[Date Prev][Date Next][Thread Prev][Thread Next][Date Index][Thread Index]

[HTCondor-users] Advertising Docker image names, and adding an image name match requirement to Docker jobs



The illustrious Greg Thain said that advertising available Docker image names was "coming soon" at HTCondor Week...

...in 2015. (We still love ya, Greg!)

Is In the meantime, I cooked up a little STARTD_CRON job to accomplish this (tested in 8.6.13), as well as a job transform that adds the requested image name to the job's requirements expression:

if defined DOCKER
STARTD_CRON_JOBLIST = $(STARTD_CRON_JOBLIST) DockerImages
STARTD_CRON_DOCKERIMAGES_MODE           = Periodic
STARTD_CRON_DOCKERIMAGES_PERIOD         = 1h
STARTD_CRON_DOCKERIMAGES_RECONFIG_RERUN = True
STARTD_CRON_DOCKERIMAGES_EXECUTABLE     = /bin/bash
STARTD_CRON_DOCKERIMAGES_ARGS           = \
" -c ' \
    IMGS=$(DOLLAR)($(DOCKER) images --format ""{{.Repository}}:{{.Tag}}"" 2>/dev/null | \
    /usr/bin/awk ""function printimg(str) { \
            if( length(str) == 0) { return }; \
            m = match(str, \"":latest\$(DOLLAR)\""); \
            if(m != 0) { \
                printf(\""%s, %s, \"", substr(str, 1, m-1), str) \
            } else { \
                printf(\""%s, \"", str) \
            } \
        } ; \
        { \
            { \
                t = lastline; \
                lastline = \$(DOLLAR)0; \
                \$(DOLLAR)0 = t \
            }; \
            printimg(\$(DOLLAR)0) \
        } \
        END { printf lastline } "" \
    ); \
    if [ -n ""$(DOLLAR)IMGS"" ] ; then \
        echo DockerImages = \""$(DOLLAR)IMGS\""; \
    fi; \
    echo -- \
' "
endif

(Hopefully line-wrapping didn't mangle this.)

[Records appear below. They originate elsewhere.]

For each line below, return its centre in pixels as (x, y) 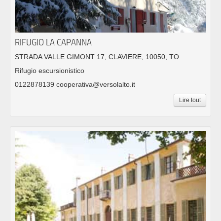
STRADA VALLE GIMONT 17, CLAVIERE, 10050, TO (97, 56)
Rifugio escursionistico (50, 70)
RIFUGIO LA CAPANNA (53, 42)
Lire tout (190, 100)
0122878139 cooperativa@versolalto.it (75, 84)
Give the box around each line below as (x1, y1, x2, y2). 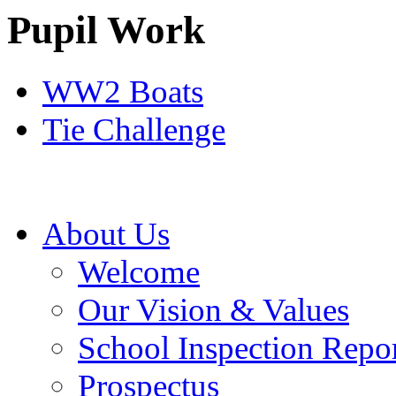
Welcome (78, 253, 200, 290)
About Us (42, 215, 170, 252)
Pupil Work (7, 8, 205, 53)
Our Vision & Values (78, 291, 349, 328)
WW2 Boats (42, 72, 203, 110)
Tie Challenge (42, 110, 225, 148)
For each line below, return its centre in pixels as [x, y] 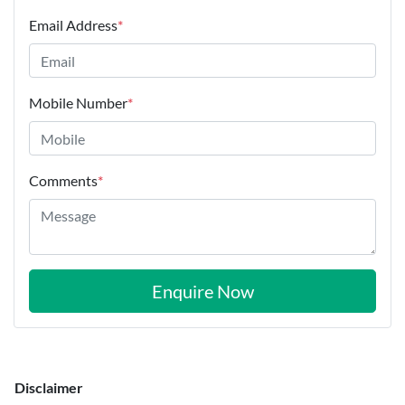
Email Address [73, 25]
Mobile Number [78, 103]
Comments [63, 181]
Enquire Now [202, 292]
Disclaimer [49, 388]
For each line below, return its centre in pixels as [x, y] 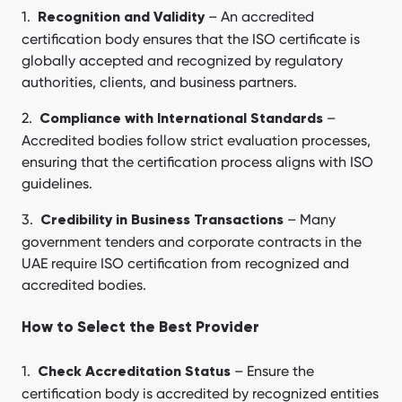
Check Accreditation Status [134, 373]
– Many [310, 220]
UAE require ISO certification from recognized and [185, 264]
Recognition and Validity [123, 18]
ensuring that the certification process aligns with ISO [197, 162]
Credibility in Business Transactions [162, 221]
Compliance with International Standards [181, 120]
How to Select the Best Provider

The ARGS for the startd-cron job contains an inline shell script which runs the "docker images" command and converts it with awk into a machine attribute called "DockerImages," a comma-delimited list in a ClassAd string. It expands any ":latest"-tagged images to add the unqualified name of the image as well. The awk "lastline" trick just prevents a trailing comma.

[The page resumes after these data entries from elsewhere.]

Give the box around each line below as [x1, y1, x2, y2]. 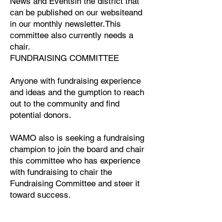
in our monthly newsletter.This [10, 19, 121, 29]
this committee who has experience [10, 156, 140, 166]
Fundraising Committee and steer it [10, 178, 140, 188]
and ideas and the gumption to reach [10, 87, 144, 97]
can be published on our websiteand [10, 7, 142, 17]
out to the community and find [10, 99, 119, 109]
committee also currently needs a [10, 30, 133, 40]
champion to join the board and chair [10, 144, 144, 154]
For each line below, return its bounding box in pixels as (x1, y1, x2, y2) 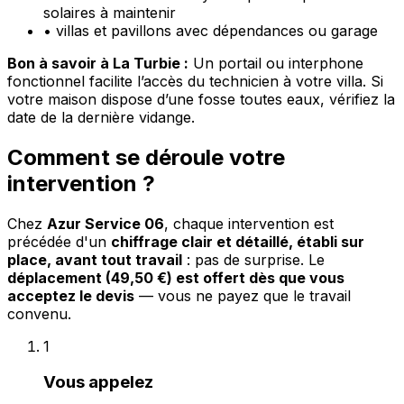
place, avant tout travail (7, 250, 182, 269)
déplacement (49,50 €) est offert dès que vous (7, 268, 344, 287)
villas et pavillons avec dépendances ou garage (56, 21, 378, 40)
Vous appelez (43, 372, 153, 393)
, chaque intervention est (164, 214, 334, 233)
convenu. (7, 304, 71, 323)
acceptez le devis (7, 286, 134, 305)
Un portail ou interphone (188, 53, 363, 72)
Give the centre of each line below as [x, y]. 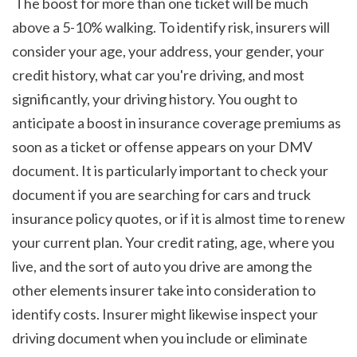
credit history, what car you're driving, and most [158, 75]
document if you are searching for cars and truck [161, 195]
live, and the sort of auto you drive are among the [162, 267]
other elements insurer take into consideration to [164, 290]
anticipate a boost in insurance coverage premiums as [177, 123]
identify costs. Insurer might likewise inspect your [165, 314]
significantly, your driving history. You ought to [155, 99]
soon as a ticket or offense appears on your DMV [162, 147]
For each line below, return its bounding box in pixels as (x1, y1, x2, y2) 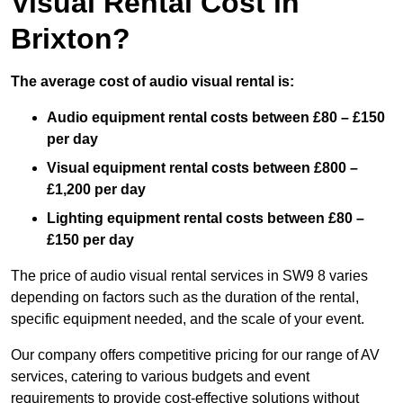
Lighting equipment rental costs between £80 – (47, 210, 364, 227)
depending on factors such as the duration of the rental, (11, 290, 359, 306)
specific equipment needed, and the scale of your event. (11, 311, 364, 327)
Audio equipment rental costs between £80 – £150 (47, 110, 385, 126)
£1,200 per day (47, 182, 146, 198)
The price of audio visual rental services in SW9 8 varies (11, 268, 368, 284)
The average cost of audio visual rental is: (11, 74, 294, 90)
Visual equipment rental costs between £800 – (47, 160, 358, 176)
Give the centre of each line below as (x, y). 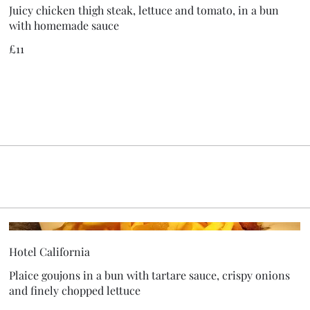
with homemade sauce (64, 25)
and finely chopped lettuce (75, 291)
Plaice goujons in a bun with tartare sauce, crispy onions (150, 275)
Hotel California (50, 252)
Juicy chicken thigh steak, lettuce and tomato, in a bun (144, 10)
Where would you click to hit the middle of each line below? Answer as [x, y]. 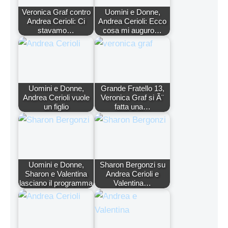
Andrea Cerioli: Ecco [132, 21]
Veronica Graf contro [56, 12]
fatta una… [132, 106]
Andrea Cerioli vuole [56, 97]
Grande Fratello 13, [132, 88]
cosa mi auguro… [132, 30]
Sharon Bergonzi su [132, 164]
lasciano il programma [56, 183]

On a machine where the DOCKER macro is defined, the output looks like this:

DockerImages = "nvidia/cuda:10.0-base-ubuntu18.04, nvcr.io/nvidia/pytorch:18.11-py3, nvcr.io/nvidia/mxnet:18.11-py3, nvcr.io/nvidia/tensorrt:18.11-py3, nvcr.io/nvidia/digits:18.10, nvcr.io/nvidia/tensorflow:18.10-py3, nvcr.io/nvidia/caffe:18.10-py2, nvcr.io/nvidia/cuda, nvcr.io/nvidia/cuda:latest, nvcr.io/nvidia/caffe2:18.08-py3, nvcr.io/nvidia/theano:18.08, nvcr.io/nvidia/torch:18.08-py2, nvcr.io/nvidia/cntk:18.08-py3, ufoym/deepo:all-py36-jupyter"
--

This string can be used with the ClassAd function "stringListMember()" and its default separator to match the image name. The following job transform will add the image name match to the requirements expression for the job:

JOB_TRANSFORM_NAMES = $(JOB_TRANSFORM_NAMES) RequireDockerImage
JOB_TRANSFORM_RequireDockerImage = [ \
    Requirements = WantDocker && ! isUndefined(DockerImage); \
    copy_Requirements = "PreDockerImageRequirements"; \
    set_requirements = stringListMember(MY.DockerImage, TARGET.DockerImages) && PreDockerImageRequirements \
]

The job transform config needs to fall outside the "if defined DOCKER" block, since it needs to exist for submitters, not just Docker-equipped machines.

With this in place, you don't need to insure that all of the Docker machines in your pool have exactly the same list of images. One drawback, on the other hand, is that jobs which specify an image which no machine actually has (via a typo or what have you) will sit idle in the same way as a job requesting a zillion terabytes of memory, rather than being held and generating an error e-mail.

Michael V. Pelletier
Information Technology
Digital Transformation & Innovation
Integrated Defense Systems
Raytheon Company